Gender discrimination may be a hot-button issue here in the U.S., but we don’t have a monopoly on the practice by a long shot. A new report from Human Rights Watch highlights widespread and blatant discrimination in Chinese job descriptions, despite its ostensibly being illegal there. In fact, the highest incidence rates were found in government jobs.

The report looked at 36,000 job descriptions posted in the last few years, including 2017 and 2018 listings for civil service and government jobs. The authors note that their work was conducted under increasing hostility and suppression of the topic by Chinese authorities, meaning no cooperation (but perhaps some interference) was expected.
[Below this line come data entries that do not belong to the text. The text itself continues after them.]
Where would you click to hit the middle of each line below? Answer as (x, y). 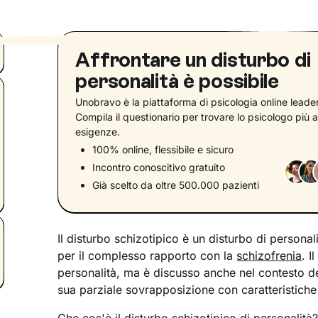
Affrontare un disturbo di (193, 60)
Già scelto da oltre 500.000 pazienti (176, 185)
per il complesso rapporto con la (147, 256)
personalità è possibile (177, 81)
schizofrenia (269, 256)
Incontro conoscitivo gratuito (159, 167)
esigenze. (98, 132)
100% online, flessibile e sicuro (163, 149)
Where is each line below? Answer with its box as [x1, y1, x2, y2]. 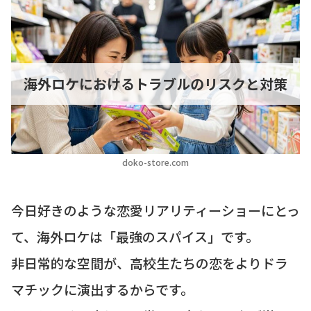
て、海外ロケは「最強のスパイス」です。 [11, 227, 259, 246]
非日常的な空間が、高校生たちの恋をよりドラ [11, 253, 288, 273]
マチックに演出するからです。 [11, 280, 194, 299]
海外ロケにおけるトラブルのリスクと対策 [24, 73, 287, 94]
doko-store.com [122, 156, 189, 169]
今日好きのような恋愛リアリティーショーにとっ [11, 201, 300, 220]
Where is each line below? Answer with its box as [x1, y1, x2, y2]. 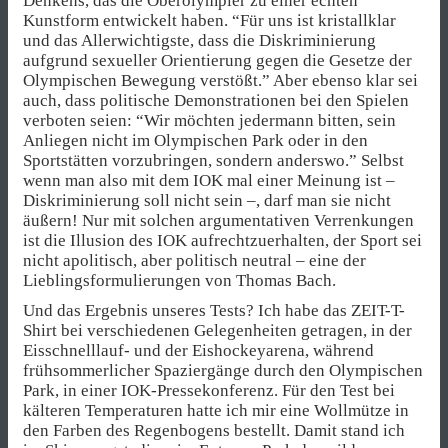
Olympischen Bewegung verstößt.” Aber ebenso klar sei [23, 70, 418, 90]
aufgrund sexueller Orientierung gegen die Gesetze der [23, 50, 412, 70]
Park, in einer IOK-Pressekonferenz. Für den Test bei [23, 381, 395, 401]
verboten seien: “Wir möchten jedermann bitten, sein [23, 110, 396, 130]
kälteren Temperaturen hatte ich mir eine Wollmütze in [23, 401, 409, 421]
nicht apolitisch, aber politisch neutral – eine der [23, 250, 366, 270]
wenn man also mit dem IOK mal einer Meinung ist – [23, 170, 395, 190]
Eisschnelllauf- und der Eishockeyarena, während [23, 341, 374, 361]

Thousands of the listings included such language as “men only,” “suitable for men,” or the like, for example “need to work overtime frequently, high intensity work, only men need apply.” In the civil service category, this happened in as frequently as one in five listings, with no corresponding “women only” language except in a single 2018 job. In the Ministry of Public Security, more than half the jobs required the applicant be male.

When women are permitted or requested to apply, they are subject to gendered requirements: be married with kids, for instance. But more common are appearance-based demands: to be a train conductor, a woman must be between 5’1″ and 5’6″, weigh less than 143 pounds, and have “normal facial features, no tattoos, no obvious scars on face, neck or arms, good skin tone, no incurable skin conditions.”
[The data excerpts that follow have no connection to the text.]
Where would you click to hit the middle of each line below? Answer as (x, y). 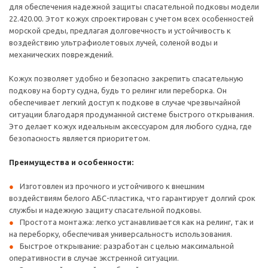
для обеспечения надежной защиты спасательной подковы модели (134, 7)
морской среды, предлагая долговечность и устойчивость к (120, 31)
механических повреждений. (61, 54)
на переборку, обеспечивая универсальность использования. (121, 234)
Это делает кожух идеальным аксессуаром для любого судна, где (130, 126)
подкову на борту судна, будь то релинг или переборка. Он (118, 90)
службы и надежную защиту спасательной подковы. (105, 210)
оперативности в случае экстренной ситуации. (94, 258)
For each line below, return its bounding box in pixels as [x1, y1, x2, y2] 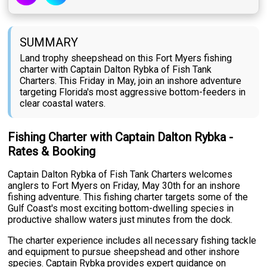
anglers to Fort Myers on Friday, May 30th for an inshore [8, 180, 241, 192]
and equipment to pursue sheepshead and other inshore [8, 246, 240, 258]
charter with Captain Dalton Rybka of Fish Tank [20, 64, 212, 76]
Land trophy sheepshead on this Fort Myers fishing [20, 52, 232, 64]
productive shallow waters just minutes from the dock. [8, 214, 233, 226]
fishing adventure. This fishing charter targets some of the [8, 191, 249, 203]
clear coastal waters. [20, 98, 106, 110]
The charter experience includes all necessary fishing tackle [8, 235, 257, 247]
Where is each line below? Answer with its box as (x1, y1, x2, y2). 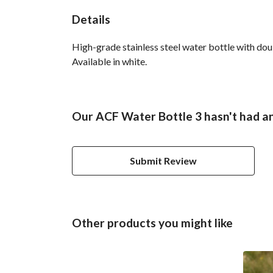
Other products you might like (72, 215, 233, 230)
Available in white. (72, 55, 147, 67)
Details (72, 12, 110, 26)
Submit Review (130, 154, 197, 166)
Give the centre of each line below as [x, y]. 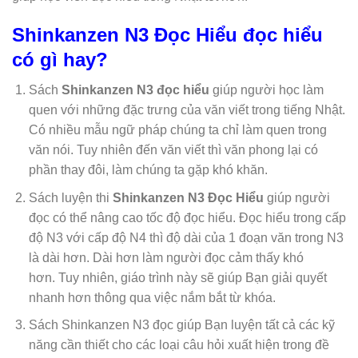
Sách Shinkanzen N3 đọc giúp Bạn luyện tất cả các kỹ [181, 325]
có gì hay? [60, 60]
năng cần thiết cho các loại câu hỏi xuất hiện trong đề [179, 345]
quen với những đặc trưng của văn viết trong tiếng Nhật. [187, 109]
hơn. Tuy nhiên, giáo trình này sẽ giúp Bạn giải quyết [177, 277]
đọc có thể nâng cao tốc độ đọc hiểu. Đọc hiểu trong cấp [187, 217]
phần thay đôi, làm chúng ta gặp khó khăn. [148, 169]
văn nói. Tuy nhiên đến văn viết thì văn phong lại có [173, 149]
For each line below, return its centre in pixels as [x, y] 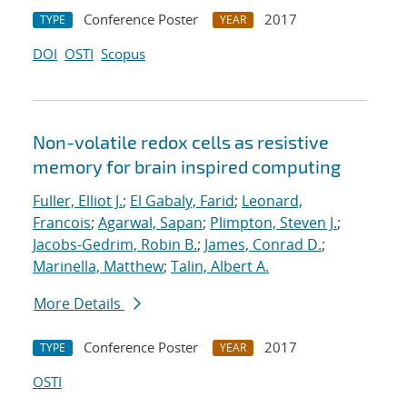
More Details [79, 304]
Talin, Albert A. [220, 267]
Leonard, [272, 201]
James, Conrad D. [263, 245]
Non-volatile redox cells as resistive [181, 142]
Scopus [123, 54]
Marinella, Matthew [98, 267]
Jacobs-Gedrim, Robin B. [115, 245]

Women lucky enough to already be employed in major companies like Baidu and Tencent are used as lures for male applicants: these “goddesses” are presented as potential matches, as in this Alibaba ad: “They are the goddesses in Alibaba employees’ heart—smart and competent at work and charming and alluring in life. They are independent but not proud, sensitive but not melodramatic. They want to be your coworkers. Do you want to be theirs?”

Of course we shouldn’t throw rocks, at the risk of shattering our own glass house of sexism and other discriminatory practices over here, but it is worth being reminded that this is a worldwide and deeply seated phenomenon.

You can read the full report, “Only Men Need Apply,” here. Its recommendations, though the Chinese authorities seem unlikely to heed them, are to modernize laws relating to discrimination and enforce the ones that exist. China is in fact party to some international agreements to guarantee its citizens certain rights and quash discrimination when it is detected, so that may work as leverage.